For comparison, selective lysis of red blood cells (RBCs) to enrich the MNC fractions was performed using BD Pharm Lyse (BD Bioscience, San Jose, CA, US). A total of 200 µL blood was lysed by adding 2 mL of 1x lysing solution, incubated for 15 min at room temperature in the dark and washed twice at 200 × g for 5 minutes.

Acoustophoretic setup

Microfluidic chip design

The acoustophoretic chip was manufactured by Micronit (Enschede, Netherlands) using Deep Reactive Ion Etching and sealed with a glass lid. The channel structure was etched into silicon and consists of a sample inlet, a pre-focusing zone (26 mm × 300 µm × 150 µm), a v-shaped flow splitter around the central buffer inlet, a main separation channel (43 mm × 375 µm × 150 µm) and a trifurcation with a central outlet and a common side outlet for the two lateral branches (Fig. 1).

Acoustic actuation

The standing wave field was created using piezoceramic transducers glued underneath the pre-focusing channel as well as underneath the main separation channel. Frequencies were set to 4.831 MHz for the pre-focusing channel with 5 Vpp amplitude and 1.956 MHz for the main separation channel. A dual channel function generator (AFG3022B, Tektronix, Beaverton, OR, USA), connected to signal amplifiers (in-house build) was used to drive both transducers while the voltage over each transducer was measured via a two-channel digital oscilloscope (TDS 1002, Tektronix). Temperature regulation was achieved using a Peltier element and a PT100 resistance temperature detector attached to the acoustophoretic system.

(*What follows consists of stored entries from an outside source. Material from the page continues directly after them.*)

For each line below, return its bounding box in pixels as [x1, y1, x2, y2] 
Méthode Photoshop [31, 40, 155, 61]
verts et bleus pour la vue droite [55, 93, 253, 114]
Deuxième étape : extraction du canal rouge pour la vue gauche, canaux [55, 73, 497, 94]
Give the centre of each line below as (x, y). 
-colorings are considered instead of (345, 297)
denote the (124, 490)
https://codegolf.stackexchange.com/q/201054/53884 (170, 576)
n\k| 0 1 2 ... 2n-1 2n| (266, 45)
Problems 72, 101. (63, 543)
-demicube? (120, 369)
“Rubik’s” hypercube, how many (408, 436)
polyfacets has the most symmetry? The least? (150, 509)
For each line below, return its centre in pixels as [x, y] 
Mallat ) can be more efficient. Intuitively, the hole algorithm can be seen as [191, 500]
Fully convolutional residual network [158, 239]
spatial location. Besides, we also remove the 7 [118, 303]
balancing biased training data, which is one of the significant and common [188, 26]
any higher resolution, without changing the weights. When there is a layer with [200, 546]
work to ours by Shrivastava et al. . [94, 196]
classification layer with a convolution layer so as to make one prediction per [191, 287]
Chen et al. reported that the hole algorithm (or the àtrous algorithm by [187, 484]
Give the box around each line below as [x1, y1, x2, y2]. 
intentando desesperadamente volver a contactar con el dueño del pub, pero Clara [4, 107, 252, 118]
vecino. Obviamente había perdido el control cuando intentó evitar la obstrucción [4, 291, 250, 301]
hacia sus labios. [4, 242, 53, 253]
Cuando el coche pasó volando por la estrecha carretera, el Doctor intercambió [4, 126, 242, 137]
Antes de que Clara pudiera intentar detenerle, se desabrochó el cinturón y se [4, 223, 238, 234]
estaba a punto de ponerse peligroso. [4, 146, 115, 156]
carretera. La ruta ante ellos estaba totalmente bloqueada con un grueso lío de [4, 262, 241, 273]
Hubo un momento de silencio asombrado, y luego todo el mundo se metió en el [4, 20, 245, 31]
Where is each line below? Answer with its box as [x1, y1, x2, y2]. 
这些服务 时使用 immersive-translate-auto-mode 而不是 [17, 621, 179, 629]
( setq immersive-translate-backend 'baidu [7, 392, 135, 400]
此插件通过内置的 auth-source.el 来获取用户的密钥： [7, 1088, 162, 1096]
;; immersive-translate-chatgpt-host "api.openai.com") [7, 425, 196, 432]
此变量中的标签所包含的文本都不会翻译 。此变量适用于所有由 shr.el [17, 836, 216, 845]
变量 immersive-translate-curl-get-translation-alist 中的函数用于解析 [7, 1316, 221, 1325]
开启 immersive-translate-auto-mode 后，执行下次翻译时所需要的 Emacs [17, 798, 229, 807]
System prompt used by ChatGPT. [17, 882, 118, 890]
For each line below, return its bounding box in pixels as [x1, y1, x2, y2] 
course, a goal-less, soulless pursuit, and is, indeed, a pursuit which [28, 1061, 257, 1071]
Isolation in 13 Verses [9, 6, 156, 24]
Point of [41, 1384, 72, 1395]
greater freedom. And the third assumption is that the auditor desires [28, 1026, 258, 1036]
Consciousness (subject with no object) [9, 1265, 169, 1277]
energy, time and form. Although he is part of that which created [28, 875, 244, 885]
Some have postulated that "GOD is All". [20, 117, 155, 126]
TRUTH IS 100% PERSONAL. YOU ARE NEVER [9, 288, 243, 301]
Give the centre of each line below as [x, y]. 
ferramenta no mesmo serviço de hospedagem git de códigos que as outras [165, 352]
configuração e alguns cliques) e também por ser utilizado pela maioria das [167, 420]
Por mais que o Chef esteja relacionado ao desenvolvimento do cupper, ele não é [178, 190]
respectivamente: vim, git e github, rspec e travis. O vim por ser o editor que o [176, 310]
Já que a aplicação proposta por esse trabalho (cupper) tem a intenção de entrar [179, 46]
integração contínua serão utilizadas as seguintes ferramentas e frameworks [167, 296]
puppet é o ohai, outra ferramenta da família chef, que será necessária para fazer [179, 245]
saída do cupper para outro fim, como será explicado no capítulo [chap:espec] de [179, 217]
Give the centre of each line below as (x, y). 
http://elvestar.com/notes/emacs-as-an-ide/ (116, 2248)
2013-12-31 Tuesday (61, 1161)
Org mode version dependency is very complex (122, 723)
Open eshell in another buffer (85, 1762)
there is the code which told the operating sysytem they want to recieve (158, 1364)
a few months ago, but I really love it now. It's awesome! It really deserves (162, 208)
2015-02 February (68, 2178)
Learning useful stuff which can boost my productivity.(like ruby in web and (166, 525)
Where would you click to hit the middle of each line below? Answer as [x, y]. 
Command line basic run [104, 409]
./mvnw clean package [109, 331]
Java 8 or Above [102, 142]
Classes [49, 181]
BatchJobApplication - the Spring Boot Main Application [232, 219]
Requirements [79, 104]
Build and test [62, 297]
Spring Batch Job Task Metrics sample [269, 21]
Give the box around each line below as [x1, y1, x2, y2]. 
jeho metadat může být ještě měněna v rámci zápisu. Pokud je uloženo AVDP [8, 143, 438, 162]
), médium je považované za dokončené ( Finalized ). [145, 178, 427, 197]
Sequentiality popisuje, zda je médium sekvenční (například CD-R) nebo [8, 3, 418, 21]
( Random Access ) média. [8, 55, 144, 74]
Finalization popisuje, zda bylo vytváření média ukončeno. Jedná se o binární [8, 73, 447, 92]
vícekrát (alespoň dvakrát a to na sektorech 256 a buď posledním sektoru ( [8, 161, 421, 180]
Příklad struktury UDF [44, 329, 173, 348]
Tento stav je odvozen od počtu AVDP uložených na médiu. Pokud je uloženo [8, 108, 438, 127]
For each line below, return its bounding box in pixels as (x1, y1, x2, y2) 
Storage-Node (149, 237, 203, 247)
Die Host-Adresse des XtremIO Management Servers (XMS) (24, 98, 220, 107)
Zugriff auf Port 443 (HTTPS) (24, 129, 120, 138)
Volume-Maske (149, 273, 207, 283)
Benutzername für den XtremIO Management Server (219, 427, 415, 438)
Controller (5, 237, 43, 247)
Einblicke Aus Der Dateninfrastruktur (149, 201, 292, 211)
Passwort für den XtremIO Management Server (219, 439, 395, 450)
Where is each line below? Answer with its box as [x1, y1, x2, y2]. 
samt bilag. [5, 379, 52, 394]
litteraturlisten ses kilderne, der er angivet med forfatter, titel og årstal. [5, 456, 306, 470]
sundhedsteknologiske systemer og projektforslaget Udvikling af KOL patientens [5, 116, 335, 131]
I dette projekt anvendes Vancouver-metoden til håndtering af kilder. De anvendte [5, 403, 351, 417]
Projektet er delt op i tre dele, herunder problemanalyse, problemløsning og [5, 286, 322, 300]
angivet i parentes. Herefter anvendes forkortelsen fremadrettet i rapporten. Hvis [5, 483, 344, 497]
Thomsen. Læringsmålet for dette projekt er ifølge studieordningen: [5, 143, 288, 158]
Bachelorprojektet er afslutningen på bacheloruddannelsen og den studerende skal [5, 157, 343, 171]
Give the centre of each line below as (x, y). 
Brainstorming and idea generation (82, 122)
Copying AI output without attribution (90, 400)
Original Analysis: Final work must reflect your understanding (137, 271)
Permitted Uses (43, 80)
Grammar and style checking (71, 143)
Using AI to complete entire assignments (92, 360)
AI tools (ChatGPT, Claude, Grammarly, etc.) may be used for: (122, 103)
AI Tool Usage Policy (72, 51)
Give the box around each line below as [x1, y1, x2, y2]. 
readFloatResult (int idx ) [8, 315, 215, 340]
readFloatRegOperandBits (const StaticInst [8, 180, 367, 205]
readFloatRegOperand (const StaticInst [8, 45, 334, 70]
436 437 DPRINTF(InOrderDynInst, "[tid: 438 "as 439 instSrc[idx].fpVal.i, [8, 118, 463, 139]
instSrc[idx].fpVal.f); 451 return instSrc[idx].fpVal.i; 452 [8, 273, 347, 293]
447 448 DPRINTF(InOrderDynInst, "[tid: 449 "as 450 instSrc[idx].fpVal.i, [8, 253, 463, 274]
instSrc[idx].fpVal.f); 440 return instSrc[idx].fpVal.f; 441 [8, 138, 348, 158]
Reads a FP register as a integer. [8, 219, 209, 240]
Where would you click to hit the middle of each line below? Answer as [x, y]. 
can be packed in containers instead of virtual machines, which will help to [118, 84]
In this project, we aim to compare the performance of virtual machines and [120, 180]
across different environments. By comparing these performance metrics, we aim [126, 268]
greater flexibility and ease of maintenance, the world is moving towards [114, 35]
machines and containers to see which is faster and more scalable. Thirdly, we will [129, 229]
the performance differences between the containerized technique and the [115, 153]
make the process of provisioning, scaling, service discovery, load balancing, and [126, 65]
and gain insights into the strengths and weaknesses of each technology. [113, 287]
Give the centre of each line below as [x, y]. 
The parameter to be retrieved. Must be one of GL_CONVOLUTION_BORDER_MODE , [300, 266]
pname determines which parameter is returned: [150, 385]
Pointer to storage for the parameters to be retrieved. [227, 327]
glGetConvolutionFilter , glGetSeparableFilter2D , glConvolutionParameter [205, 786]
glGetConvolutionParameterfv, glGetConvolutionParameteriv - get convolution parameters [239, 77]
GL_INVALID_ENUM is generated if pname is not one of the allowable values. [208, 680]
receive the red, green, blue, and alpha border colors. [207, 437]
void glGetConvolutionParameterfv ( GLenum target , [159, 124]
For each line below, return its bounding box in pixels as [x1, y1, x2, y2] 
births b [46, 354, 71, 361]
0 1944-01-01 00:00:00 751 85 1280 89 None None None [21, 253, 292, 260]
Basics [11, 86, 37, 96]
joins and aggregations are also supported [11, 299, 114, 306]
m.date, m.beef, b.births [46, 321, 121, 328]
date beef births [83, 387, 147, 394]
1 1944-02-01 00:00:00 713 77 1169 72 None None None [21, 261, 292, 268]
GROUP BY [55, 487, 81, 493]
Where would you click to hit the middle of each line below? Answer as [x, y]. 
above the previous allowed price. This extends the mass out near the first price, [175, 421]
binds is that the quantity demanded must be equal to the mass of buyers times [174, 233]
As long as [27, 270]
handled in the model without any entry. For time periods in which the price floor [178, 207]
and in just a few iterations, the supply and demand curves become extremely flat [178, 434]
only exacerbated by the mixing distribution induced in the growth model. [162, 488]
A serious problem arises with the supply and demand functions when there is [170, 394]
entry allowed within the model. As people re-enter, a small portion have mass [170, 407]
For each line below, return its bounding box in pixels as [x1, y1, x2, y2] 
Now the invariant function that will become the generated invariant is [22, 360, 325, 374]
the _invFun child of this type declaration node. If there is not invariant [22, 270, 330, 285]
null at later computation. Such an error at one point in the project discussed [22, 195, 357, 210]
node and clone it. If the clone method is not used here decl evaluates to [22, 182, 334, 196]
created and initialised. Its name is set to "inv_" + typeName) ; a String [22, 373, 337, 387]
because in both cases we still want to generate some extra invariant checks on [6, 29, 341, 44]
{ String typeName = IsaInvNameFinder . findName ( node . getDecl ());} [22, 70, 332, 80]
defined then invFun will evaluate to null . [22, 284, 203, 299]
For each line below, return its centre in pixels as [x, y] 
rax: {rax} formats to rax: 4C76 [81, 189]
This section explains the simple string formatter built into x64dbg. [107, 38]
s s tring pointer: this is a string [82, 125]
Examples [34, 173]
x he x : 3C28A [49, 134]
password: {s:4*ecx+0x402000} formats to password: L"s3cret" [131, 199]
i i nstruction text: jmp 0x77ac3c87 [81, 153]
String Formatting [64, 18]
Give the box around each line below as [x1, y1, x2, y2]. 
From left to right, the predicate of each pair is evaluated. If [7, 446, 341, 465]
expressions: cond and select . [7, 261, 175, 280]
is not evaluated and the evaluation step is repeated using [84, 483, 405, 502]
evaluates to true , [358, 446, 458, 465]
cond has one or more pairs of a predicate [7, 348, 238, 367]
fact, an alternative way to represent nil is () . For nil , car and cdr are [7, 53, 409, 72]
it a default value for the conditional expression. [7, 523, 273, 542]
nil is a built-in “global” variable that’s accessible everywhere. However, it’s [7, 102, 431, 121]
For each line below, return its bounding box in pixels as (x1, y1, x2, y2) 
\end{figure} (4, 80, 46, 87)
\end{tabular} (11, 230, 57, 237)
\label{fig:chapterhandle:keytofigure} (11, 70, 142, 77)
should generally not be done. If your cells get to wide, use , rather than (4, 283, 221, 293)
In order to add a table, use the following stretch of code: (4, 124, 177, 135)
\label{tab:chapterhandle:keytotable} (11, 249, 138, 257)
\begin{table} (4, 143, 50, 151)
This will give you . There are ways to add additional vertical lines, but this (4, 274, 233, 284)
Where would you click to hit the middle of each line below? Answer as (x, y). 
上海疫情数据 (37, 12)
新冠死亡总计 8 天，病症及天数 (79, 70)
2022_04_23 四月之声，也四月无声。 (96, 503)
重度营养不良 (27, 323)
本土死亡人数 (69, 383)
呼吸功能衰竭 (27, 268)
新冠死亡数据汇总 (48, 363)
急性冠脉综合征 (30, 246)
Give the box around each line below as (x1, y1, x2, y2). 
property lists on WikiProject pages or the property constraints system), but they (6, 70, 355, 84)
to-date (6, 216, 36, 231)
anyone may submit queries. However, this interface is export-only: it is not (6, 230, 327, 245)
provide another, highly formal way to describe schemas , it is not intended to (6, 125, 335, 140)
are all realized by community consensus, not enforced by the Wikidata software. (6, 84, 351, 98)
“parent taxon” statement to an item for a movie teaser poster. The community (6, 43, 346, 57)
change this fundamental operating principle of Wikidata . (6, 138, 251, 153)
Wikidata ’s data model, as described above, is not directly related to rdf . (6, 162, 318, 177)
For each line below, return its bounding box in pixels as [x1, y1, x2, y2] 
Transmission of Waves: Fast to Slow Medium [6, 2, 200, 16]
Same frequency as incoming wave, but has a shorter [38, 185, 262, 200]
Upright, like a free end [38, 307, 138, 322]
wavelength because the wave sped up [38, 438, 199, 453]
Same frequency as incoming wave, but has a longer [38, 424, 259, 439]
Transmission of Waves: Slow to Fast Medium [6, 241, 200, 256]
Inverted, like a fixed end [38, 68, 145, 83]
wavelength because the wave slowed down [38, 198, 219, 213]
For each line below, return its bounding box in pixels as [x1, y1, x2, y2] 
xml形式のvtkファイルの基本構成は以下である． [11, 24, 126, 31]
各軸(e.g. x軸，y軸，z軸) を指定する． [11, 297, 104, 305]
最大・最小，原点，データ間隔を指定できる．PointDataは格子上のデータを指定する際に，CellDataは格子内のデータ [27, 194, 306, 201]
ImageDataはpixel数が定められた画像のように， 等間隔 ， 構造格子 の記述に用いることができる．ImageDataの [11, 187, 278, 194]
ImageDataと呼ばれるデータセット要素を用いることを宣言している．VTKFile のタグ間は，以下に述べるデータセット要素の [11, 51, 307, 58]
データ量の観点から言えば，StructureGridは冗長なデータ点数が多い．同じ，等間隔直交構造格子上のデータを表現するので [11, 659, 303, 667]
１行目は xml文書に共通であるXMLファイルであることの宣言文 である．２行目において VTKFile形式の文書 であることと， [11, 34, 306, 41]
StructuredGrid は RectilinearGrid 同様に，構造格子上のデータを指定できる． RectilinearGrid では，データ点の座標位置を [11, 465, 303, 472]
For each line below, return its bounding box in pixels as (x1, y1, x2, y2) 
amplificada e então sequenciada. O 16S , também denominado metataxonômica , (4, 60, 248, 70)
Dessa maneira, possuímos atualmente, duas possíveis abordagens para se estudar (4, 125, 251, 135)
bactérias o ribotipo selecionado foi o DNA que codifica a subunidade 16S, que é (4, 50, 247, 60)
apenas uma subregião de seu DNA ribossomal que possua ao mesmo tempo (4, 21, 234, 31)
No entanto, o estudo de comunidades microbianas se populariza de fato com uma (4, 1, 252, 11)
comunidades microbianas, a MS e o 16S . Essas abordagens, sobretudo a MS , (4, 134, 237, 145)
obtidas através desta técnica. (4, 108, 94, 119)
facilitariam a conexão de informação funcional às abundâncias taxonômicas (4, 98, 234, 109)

Fluidic setup and sample procedur

An in-house designed pressure driven system with feedback regulation was used for controlling the fluids to and from the chip monitored by SLI-1000 Liquid Flow Meters (Sensirion AG, Switzerland)59. A total volume of 200–500 µl diluted blood was infused through the sample inlet at 100 µl/min and pre-aligned in width and height into two parallel bands in the pre-focusing channel. Pre-aligned blood entered the main-separation channel, with a central inlet buffer flow rate set to 300 µl/min, and cells were separated in the acoustic standing wave field, based on their acoustophysical properties into the center outlet fraction (100 µl/min) or the side outlet fraction (300 µl/min). Samples of both outlet fractions were collected in 5 ml tubes and analyzed for their cell content.

Data availability

The authors declare that all data supporting the findings of this study are provided in the paper and it’s Supplementary Information. Raw data is available on request.